當下那腫脹的柱體從她乳峰間聳立而出,她的小嘴含著肉棒上半截,不止把整個龜頭都吃了進去,香舌還在露出來的棍身上來回舔舐,把大半截棒子都吃得濕淋淋的。
忽又覺臀上挨了重重一巴掌,許是看見嬌妻將弟弟的陽根吃進口中,霍陵挺著雞巴對准她花壁上最敏感的那處軟肉連連研磨:
“騷婦!好吃嗎?!是我的雞巴好吃,還是二郎的?”
“唔,嗯唔……唔唔……”
秦雪一張櫻桃小口被塞得嚴嚴實實,嬌軀又過電似的抽搐起來,只覺夫君的巨根每用力頂一下,因身體前衝,她的小嘴就會克制不住含著唇間那根肉棒吸吮。
如此一來,霍陵的雞巴在她屄里進出,玄昭的性器也在她口中抽插,分明玄昭並沒有挺送,霍陵卻成了那個助紂為虐之人,幫著弟弟干起了妻子上面那張紅艷艷的小嘴。
她的嬌吟不由愈發含糊斷續,但也愈發露骨放蕩:
“……唔,唔,好吃……夫君的大雞巴好吃,二弟的也好吃……”
“好大啊,插死雪兒了……唔,要頂到喉嚨里了……夫君快射給雪兒罷,二弟的雞巴跳得好快,要射了……唔唔,要射進雪兒嘴里了……”
一語未了,塞滿她紅唇的那根粗壯性器果然興奮地連連抖動起來,也不知是恰好到了釋放之機,還是被她這淫語刺激的,秦雪只覺口內一熱,接著便是一股熱烘烘的激流噴薄而出,頃刻間灌滿了她整張小口。
她不及吞咽,被嗆得咳嗽起來,偏霍陵一雙手牢牢抓著她不盈一握的纖腰,她根本無法動彈,只能任由那一股子濁液射了自己滿頭滿臉。
與此同時,霍陵也低吼著射出了大股濃精,秦雪只覺小腹里忽然彌漫開驚人的熱意,五髒六腑恍惚都在那精液的衝刷下被燙得融化掉了,上下兩張小嘴同時被噴射,這是何等的刺激?
她眼前一黑,縱然久經人事,也支撐不住,口中還在無意識地呢喃:
“好,好多……兩根大肉棒都射得好多……”
——身子卻一軟,終於暈厥過去。
可憐她一個端莊賢淑的高門貴婦卻被硬生生奸成了這般模樣,就是連窯子里的姐兒恐怕也不必如她一般。

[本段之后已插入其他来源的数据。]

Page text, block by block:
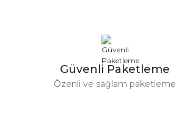
Güvenli Paketleme
Özenli ve sağlam paketleme
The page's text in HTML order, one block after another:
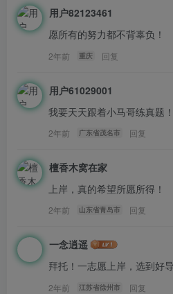
用户82123461
愿所有的努力都不背辜负！
2年前 重庆 回复
用户61029001
我要天天跟着小马哥练真题！
2年前 广东省茂名市 回复
檀香木窝在家
上岸，真的希望所愿所得！
2年前 山东省青岛市 回复
一念逍遥
拜托！一志愿上岸，选到好
2年前 江苏省徐州市 回复
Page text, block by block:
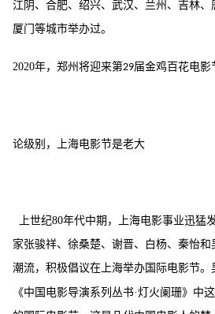
江阴、合肥、绍兴、武汉、兰州、吉林、
厦门等城市举办过。
2020年，郑州将迎来第29届金鸡百花电影
论级别，上海电影节是老大
上世纪80年代中期，上海电影事业迅猛
家张骏祥、徐桑楚、谢晋、白杨、秦怡
潮流，积极倡议在上海举办国际电影节。
《中国电影导演系列丛书·灯火阑珊》中
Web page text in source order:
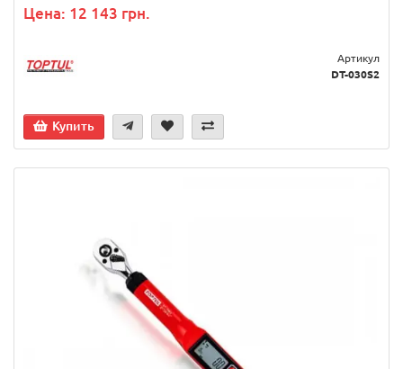
Цена: 12 143 грн.
Артикул
DT-030S2
Купить

腿間一張嫩穴被捅出鴨蛋大小的肉洞,此時不停往外吐出白汪汪的精水,上面那張小嘴也被干腫了,巴掌大似的嬌美容顏上,眼睫、鼻梁、唇畔……連那一頭如瀑青絲都被射得滿是星點濁液。
霍陵粗聲喘息著,片刻後方才平靜下來,抬手將她抱起。
只見那柔弱無骨的美人兒軟綿綿偎在他臂彎里,因著方才的動作,上下兩個小洞同時往外吐精,她無意識微張的唇間,還能看到尚未咽下去的白濁。
霍陵胯間又是一緊,見秦雪滿面淚痕,抿了抿唇,脫下外袍裹在她身上,轉身朝外走去。
床上的玄昭依舊“沉睡”著,他走到門前,忽然頓住腳,低聲道:“木已成舟,此事,你我兄弟二人誰都逃不掉。既然早一日也要來,晚一日也要來,不如早些讓她接受,也可免去她的煩惱。”
所以他寧願自己主動提出三人同行,寧願逼著妻子在自己面前玩弄弟弟的肉棒,甚至逼她怨恨自己。
若她對自己冷了心,也不用再那樣愧疚,總覺得對不起他。歸根結底,是他將她拖入這一灘背德共妻的泥沼中,他才是那個該背負罪孽之人。
話畢,霍陵大步離去。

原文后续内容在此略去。